As you look over the data below, please find each line where the word "number" appears, then copy it.
Data to examine Block Start
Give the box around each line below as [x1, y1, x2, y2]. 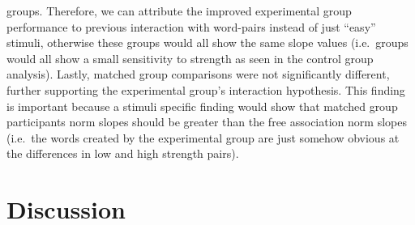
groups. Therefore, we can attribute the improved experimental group [6, 2, 352, 19]
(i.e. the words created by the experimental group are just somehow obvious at [6, 129, 400, 146]
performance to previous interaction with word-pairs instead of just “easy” [6, 18, 376, 35]
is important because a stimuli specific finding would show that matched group [6, 97, 398, 114]
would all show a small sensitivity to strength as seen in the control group [6, 49, 374, 66]
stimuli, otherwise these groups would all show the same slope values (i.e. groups [6, 34, 409, 51]
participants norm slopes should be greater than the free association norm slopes [6, 113, 407, 130]
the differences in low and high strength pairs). [6, 145, 239, 162]
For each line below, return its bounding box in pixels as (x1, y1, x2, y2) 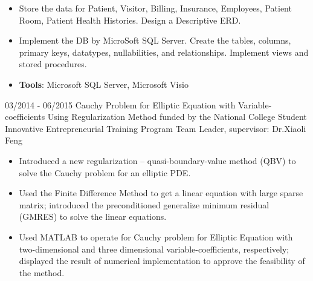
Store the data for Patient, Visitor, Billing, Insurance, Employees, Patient (19, 2, 292, 14)
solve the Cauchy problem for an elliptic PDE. (19, 166, 191, 179)
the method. (19, 266, 65, 279)
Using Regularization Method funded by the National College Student (47, 110, 307, 123)
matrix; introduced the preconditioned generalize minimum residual (19, 198, 269, 211)
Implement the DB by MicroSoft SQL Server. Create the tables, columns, (19, 34, 291, 47)
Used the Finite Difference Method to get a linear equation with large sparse (19, 187, 303, 199)
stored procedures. (19, 58, 87, 70)
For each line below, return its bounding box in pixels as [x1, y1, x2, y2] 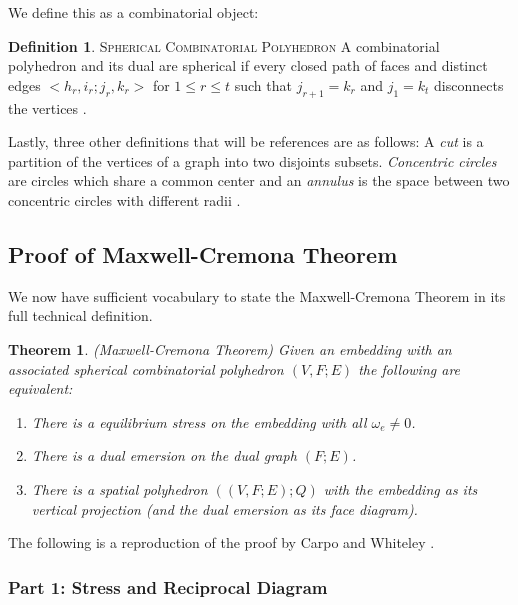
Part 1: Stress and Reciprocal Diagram [8, 574, 328, 599]
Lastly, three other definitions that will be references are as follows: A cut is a [8, 131, 484, 152]
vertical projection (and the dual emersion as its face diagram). [31, 498, 418, 519]
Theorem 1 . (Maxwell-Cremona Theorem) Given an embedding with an [8, 338, 452, 359]
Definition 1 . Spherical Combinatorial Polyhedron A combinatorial [8, 35, 440, 56]
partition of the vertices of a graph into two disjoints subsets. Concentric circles [8, 150, 497, 171]
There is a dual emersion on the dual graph [31, 445, 297, 466]
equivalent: [8, 378, 73, 399]
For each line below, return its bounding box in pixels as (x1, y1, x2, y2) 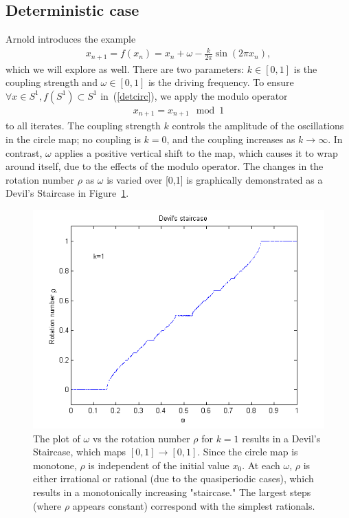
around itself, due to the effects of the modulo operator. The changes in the (5, 159, 324, 173)
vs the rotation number (92, 431, 190, 445)
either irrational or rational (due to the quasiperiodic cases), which (33, 471, 314, 486)
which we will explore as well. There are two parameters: (5, 61, 245, 76)
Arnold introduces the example (5, 32, 136, 46)
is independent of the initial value (88, 457, 229, 472)
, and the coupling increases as (166, 132, 295, 147)
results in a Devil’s (242, 431, 321, 445)
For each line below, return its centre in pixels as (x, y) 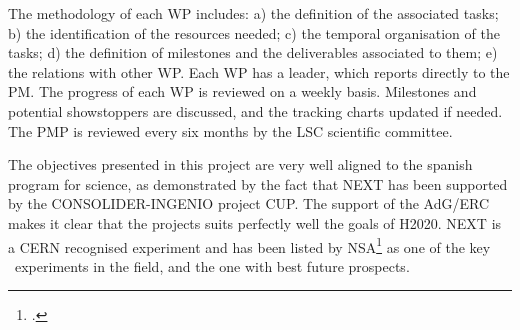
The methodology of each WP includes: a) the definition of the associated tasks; (253, 13)
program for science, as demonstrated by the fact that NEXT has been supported (258, 183)
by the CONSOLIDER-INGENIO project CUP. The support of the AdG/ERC (249, 203)
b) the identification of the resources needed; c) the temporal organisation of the (254, 32)
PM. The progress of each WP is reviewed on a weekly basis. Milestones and (242, 91)
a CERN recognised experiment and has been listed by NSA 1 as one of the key (249, 245)
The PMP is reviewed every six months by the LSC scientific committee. (230, 130)
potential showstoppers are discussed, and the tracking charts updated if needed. (255, 110)
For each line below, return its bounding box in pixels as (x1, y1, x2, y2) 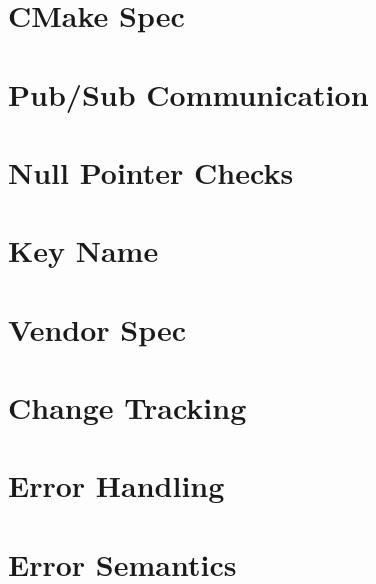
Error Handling (8, 465, 225, 506)
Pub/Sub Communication (8, 73, 369, 114)
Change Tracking (8, 387, 247, 428)
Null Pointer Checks (8, 151, 294, 192)
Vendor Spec (8, 308, 187, 349)
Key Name (8, 230, 159, 271)
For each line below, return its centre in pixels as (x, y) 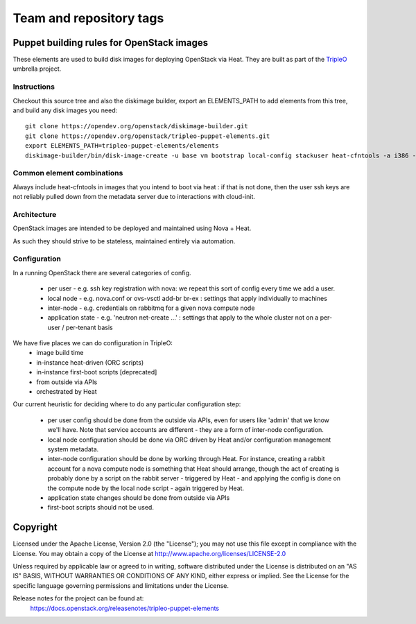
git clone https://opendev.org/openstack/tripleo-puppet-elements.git (148, 136)
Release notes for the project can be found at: (78, 598)
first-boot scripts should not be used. (101, 508)
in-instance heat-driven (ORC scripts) (90, 362)
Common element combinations (68, 173)
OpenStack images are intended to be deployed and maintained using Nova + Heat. (132, 228)
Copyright (35, 527)
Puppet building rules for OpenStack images (110, 43)
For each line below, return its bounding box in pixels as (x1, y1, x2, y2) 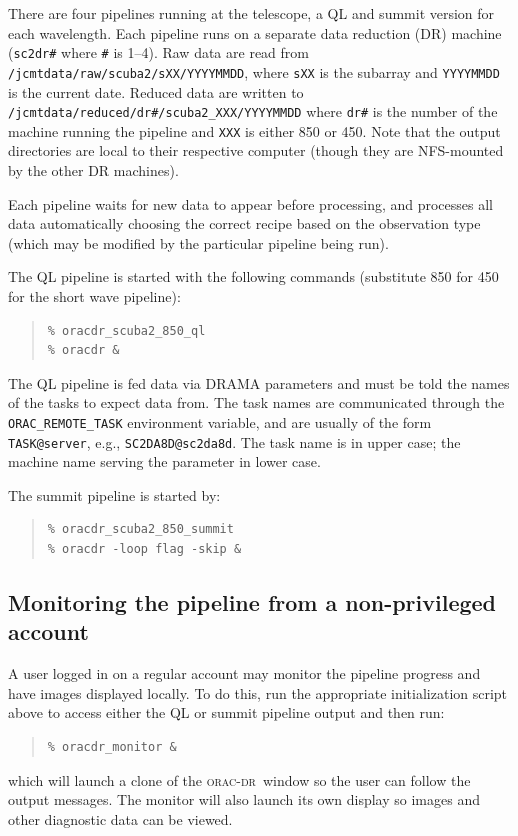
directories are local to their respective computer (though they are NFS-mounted (8, 140, 504, 161)
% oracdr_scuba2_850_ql (47, 323, 206, 338)
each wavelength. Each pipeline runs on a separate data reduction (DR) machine (8, 22, 502, 43)
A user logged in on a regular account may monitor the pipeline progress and (8, 663, 481, 684)
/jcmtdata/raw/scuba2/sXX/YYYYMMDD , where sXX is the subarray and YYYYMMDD (8, 61, 500, 82)
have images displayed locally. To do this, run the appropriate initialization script (8, 682, 508, 703)
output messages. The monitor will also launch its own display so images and (8, 789, 480, 810)
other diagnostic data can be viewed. (8, 808, 233, 829)
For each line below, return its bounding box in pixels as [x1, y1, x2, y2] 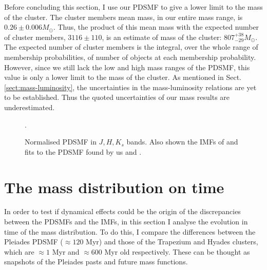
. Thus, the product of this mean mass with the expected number [53, 22, 259, 32]
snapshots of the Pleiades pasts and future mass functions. [4, 256, 188, 267]
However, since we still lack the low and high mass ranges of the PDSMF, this [4, 61, 250, 72]
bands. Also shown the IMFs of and [126, 136, 238, 147]
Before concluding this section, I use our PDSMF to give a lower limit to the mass [4, 2, 263, 12]
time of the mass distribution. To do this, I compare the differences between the [4, 226, 256, 237]
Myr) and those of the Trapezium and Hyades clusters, [86, 236, 258, 247]
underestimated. [4, 101, 55, 112]
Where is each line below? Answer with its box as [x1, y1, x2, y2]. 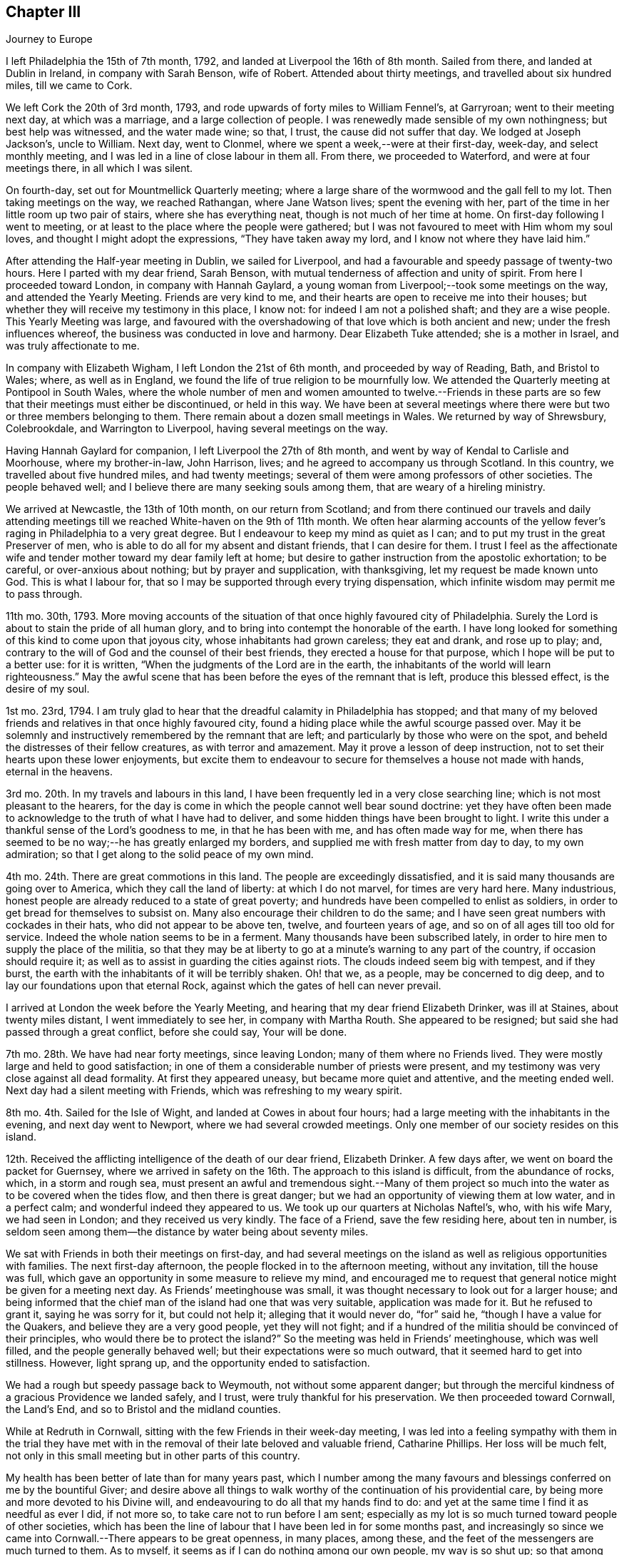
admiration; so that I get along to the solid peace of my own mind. [6, 848, 314, 861]
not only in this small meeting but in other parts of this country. [6, 1449, 300, 1462]
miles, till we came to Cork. [6, 79, 133, 92]
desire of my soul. [6, 683, 90, 695]
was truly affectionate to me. [6, 340, 140, 352]
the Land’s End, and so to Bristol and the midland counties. [6, 1403, 281, 1416]
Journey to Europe [6, 33, 93, 46]
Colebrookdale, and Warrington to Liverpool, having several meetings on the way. [6, 422, 388, 435]
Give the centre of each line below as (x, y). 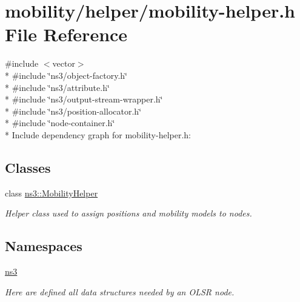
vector (64, 63)
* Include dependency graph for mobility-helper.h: (98, 134)
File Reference (66, 34)
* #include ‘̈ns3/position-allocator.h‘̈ (73, 111)
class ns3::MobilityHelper (52, 193)
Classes (28, 167)
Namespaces (44, 246)
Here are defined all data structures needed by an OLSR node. (120, 291)
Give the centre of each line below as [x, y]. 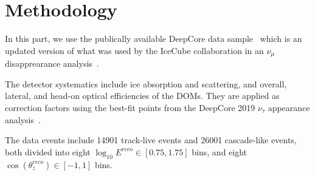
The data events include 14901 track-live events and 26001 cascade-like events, [151, 140]
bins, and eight [220, 151]
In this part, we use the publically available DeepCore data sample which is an [154, 39]
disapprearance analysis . [52, 63]
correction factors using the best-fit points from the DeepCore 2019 [130, 107]
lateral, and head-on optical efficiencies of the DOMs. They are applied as [142, 96]
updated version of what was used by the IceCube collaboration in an [134, 50]
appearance [289, 107]
Data to examine Block End
Answer section:
vs the rotation number (92, 431, 190, 445)
. Thus, the product of this mean mass with the expected number [53, 22, 259, 32]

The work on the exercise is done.